Stored items:
Segment Open

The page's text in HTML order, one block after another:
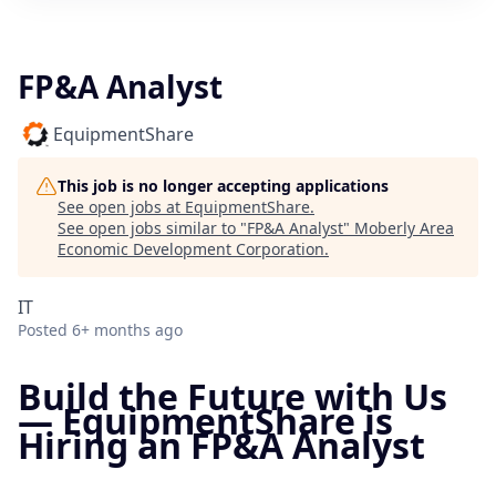
FP&A Analyst
EquipmentShare
This job is no longer accepting applications
See open jobs at EquipmentShare.
See open jobs similar to "FP&A Analyst" Moberly Area
Economic Development Corporation.
IT
Posted 6+ months ago
Build the Future with Us
—EquipmentShare is
Hiring an FP&A Analyst
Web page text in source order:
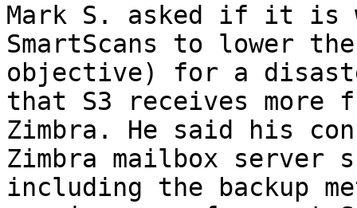
Mark S. asked if it is
SmartScans to lower
objective) for a
that S3 receives more
Zimbra. He said his
Zimbra mailbox server
including the backup
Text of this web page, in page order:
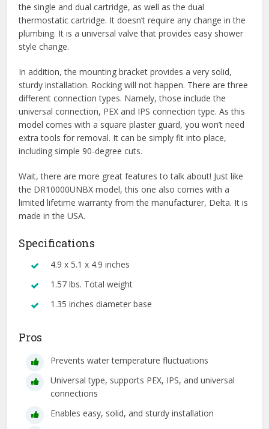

Segment Closed

### EXERCISE OBJECTIVE
Rewrite the data above exactly as given, but omit the images.

### TASK OUTPUT
The page's text in HTML order, one block after another:
FP&A Analyst
EquipmentShare
This job is no longer accepting applications
See open jobs at EquipmentShare.
See open jobs similar to "FP&A Analyst" Moberly Area
Economic Development Corporation.
IT
Posted 6+ months ago
Build the Future with Us
—EquipmentShare is
Hiring an FP&A Analyst
Web page text in source order:
Mark S. asked if it is
SmartScans to lower
objective) for a
that S3 receives more
Zimbra. He said his
Zimbra mailbox server
including the backup
Text of this web page, in page order:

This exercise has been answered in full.